OK, I don't study sambo, or any of the Russian arts, so I am hoping for some insight here.  Did anyone see the "Human Weapon" episode featuring Sambo?  Any thoughts on it?  Also I am curious as to why they picked a young man so seriously outmatched to fight.  Even the hosts, who I admit aren't the sharpest sticks, said they were surprised.

Brian Jones


----------



## Brian R. VanCise (Nov 13, 2007)

Brian Jones said:


> OK, I don't study sambo, or any of the Russian arts, so I am hoping for some insight here. Did anyone see the "Human Weapon" episode featuring Sambo? Any thoughts on it? Also I am curious as to why they picked a young man so seriously outmatched to fight. Even the hosts, who I admit aren't the sharpest sticks, said they were surprised.
> 
> Brian Jones


 

Well Sambo is not my area of study even though there are alot of similarities in what I do.  I did catch the show and enjoyed it except for the fight at the end.  I do not know why they picked an under aged, over matched fighter for the end but it did leave a little to be desired.  Still it was nice to see this particular Russian art featured.


----------



## terryl965 (Nov 13, 2007)

Yea that poor kid, he had no chance, that had to be the dumbest thing ever.


----------



## crushing (Nov 13, 2007)

I saw it and was disappointed in the fight at the end.  However, I knew there was no way that either of the stars was going to fight Fedor (but one can dream, right?   )


----------



## Brian Jones (Nov 14, 2007)

No, I agree they weren't goingto fight fedor.  I mean what would be the point? It woudln't showcase what they learned.  Plus, what advantage is there for Fedor. If he wins, so what?  If he loses??? Not that I think he would.
    I enjoyed the episode, and liked seeing an art like sambo get it's due.  I wonder though if the mentality of the Russian coaches went something like this "Let's put the inexperienced guy in.  If he wins we can say it's the superiority of Sambo.  If he loses, well he is young and inexperienced, what did you expect?"  The same sort of thing happened in the episode on Kung Fu.  I wodner if we are going to see a trend here? 
  Here's to hoping they return to Russia and do soemthing with systema.  That would be interesting.

Brian Jones


----------



## AceHBK (Nov 14, 2007)

Best part was the training in the woods.

And why didn't they have a translator???

I see Bill and Jason need to make sound effects to every move that they do...lol


----------



## D Dempsey (Nov 14, 2007)

AceHBK said:


> Best part was the training in the woods.
> 
> And why didn't they have a translator???


 
General Reituinski and his top student both speak english so it wasn't necessary.


----------



## SilatFan (Nov 15, 2007)

Brian Jones said:


> I wonder though if the mentality of the Russian coaches went something like this "Let's put the inexperienced guy in. If he wins we can say it's the superiority of Sambo.
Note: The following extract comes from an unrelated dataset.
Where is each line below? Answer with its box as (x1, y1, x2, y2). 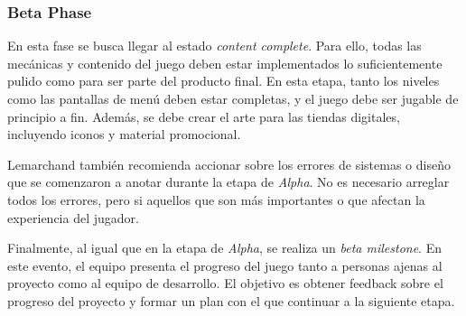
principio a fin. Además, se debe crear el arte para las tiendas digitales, (7, 107, 400, 125)
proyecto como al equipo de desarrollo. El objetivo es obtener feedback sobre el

If he loses, well he is young and inexperienced, what did you expect?" The same sort of thing happened in the episode on Kung Fu. I wodner if we are going to see a trend here?
> Brian Jones


 
I dont think it was anything so calculated.  Jason Chambers posts on MMA.tv.  He wrote that their producer did a poor job and did not line up any backup fighters in case something went wrong.  The guy who actually trains with Fedor backed out (injury or some other cause, not sure).  They already knew that Bill Duff would be fighting because Chambers has fought so many times already and Duff really wanted to compete.  

The kid Duff fought was never trained by Fedor.  He was just the closest guy they could find (height/weight/experience) to Duff.  The kid just stepped up, competed and suffered a defeat.  No big deal.


----------



## Xue Sheng (Nov 15, 2007)

Brian Jones said:


> Here's to hoping they return to Russia and do soemthing with systema. That would be interesting.
> 
> Brian Jones


 
That I would like to see


----------



## Brian Jones (Nov 17, 2007)

SilatFan said:


> I dont think it was anything so calculated. Jason Chambers posts on MMA.tv. He wrote that their producer did a poor job and did not line up any backup fighters in case something went wrong. The guy who actually trains with Fedor backed out (injury or some other cause, not sure). They already knew that Bill Duff would be fighting because Chambers has fought so many times already and Duff really wanted to compete.
> 
> The kid Duff fought was never trained by Fedor. He was just the closest guy they could find (height/weight/experience) to Duff. The kid just stepped up, competed and suffered a defeat. No big deal.


 
Ahh. OK.  That makes sense.  Hey, my respect to the kid for being willing to step up.  

Brian Jones


----------



## Selfcritical (Nov 20, 2007)

Brian Jones said:


> No, I agree they weren't goingto fight fedor.  I mean what would be the point? It woudln't showcase what they learned.  Plus, what advantage is there for Fedor. If he wins, so what?  If he loses??? Not that I think he would.
> I enjoyed the episode, and liked seeing an art like sambo get it's due.  I wonder though if the mentality of the Russian coaches went something like this "Let's put the inexperienced guy in.  If he wins we can say it's the superiority of Sambo.  If he loses, well he is young and inexperienced, what did you expect?"  The same sort of thing happened in the episode on Kung Fu.  I wodner if we are going to see a trend here?
> Here's to hoping they return to Russia and do soemthing with systema.  That would be interesting.
> 
> Brian Jones



It was a major russian holiday, and they didn't start looking for a fighter until five days before the holiday hit. They just couldn't get anyone else.


----------



## Jai (Nov 21, 2007)

I was not thrilled with that at all, actually any part of that episode. Alot of it bugged me but the fight was the biggest part of it for me as well. Not an over all fan of the show but I hope the make a second run in Russia as well.


----------